Scripture for the Day: Zechariah 1:1-6
In the eighth month, in the second year of Darius, the word of the Lord came to the prophet Zechariah son of Berechiah son of Iddo, saying: 2The Lord was very angry with your ancestors. 3Therefore say to them, Thus says the Lord of hosts: Return to me, says the Lord of hosts, and I will return to you, says the Lord of hosts. 4Do not be like your ancestors, to whom the former prophets proclaimed, ‘Thus says the Lord of hosts, Return from your evil ways and from your evil deeds.’ But they did not hear or heed me, says the Lord. 5Your ancestors, where are they? And the prophets, do they live for ever? 6But my words and my statutes, which I commanded my servants the prophets, did they not overtake your ancestors? So they repented and said, ‘The Lord of hosts has dealt with us according to our ways and deeds, just as he planned to do.’
The Lord was very angry with your ancestors. The Lord was very angry at my ancestors?
Do not be like your ancestors. Do not be like my ancestors?
Wow. If I read this passage from Zechariah as if it’s all about me, personally, I’m offended. How dare you tell me not to be like my mother and grandmother and father and uncle, who fought to integrate churches and schools and communities and lift up marginalized communities in a time in the South when it was even more dangerous for a white person to do so than now?
While we’re at it, if this passage is all about me, why do I need to repent from the sins of my ancestors? Yeah, there were people in my extended family who resisted the gospel my closest relatives were preaching. But why do I need to repent from that? I didn’t do those things.
But, as much as I would like for everything to be about me, it’s not.
This passage is about a particular context with particular people in a particular time and place. The prophet Zechariah is fulfilling his role to call people’s attention to future consequences of past and present action. He is also fulfilling the prophetic role to set people’s sight on a future that God is working on, and in which they have a role.
Here, Zechariah is calling the people’s attention to God’s desires as they go forth to rebuild the Temple. He is calling the people not to repeat their ancestors’ sin. He is calling the people to remember and follow God’s words and statutes. He is calling the people to rebuild a Temple that will not look like the old one at all, but whose splendor will far outweigh the old one, not necessarily in looks but in spiritual depth. He is calling the people to build a new dwelling-place for God within themselves so that when they rebuild the new structure, it is filled with people who follow God’s law, people in whom God dwells.
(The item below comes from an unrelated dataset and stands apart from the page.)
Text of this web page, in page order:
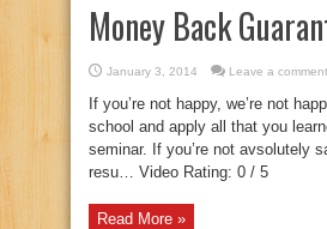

Zechariah is calling people’s attention to the sin of their ancestors, not because the present generation is actively repeating those mistakes, but perhaps because the present generation is just as susceptible to falling into the same sin. Perhaps because the present generation is not aware of just how susceptible they are.
Yes, some my ancestors fought to bring their church congregation, their friends, and their communities out of the sin of segregation. Some of them even had to repent from their own sin of racism before becoming anti-racist. I am in the generation after my ancestors of the 1940s and 50s. I am part of the first generation of my family that by and large (not all, but many) never wanted anything to do with racial inequity to begin with.
But again, it’s not about me.
It’s not about you (2nd person singular), either.
It’s about us.
It’s not about an individual. It’s about generations of people, the people of the past, the now, and the not yet. God knows that we are susceptible to falling back into the sin of previous generations. We still have to choose actively, every day, to turn against the sins of our ancestors. We still are susceptible to the same temptations of using power and privilege to the disadvantage of others. We still must teach God’s word and God’s law to the generations to come.
Sometimes, what we romanticize about the metaphorical temples of the past is not what God envisions for our future. When what we remember as prosperity for us may have created adversity for others. We have all participated in something that perpetuates injustice. We have all refused, at one time or another, to participate in the building of justice.
And now, something is once again dismantling the metaphorical temples of the past. And in the midst of it all, God is reminding us to keep turning away from the sins of our ancestors.
As we sift through the rubble of the dismantled temples of our past, may we see a future in which God is building a dwelling-place within each of us, within our generations, within our communities, and within our world. May we build that dwelling-place together, with God, and one day see the completion of God’s peaceable realm on earth.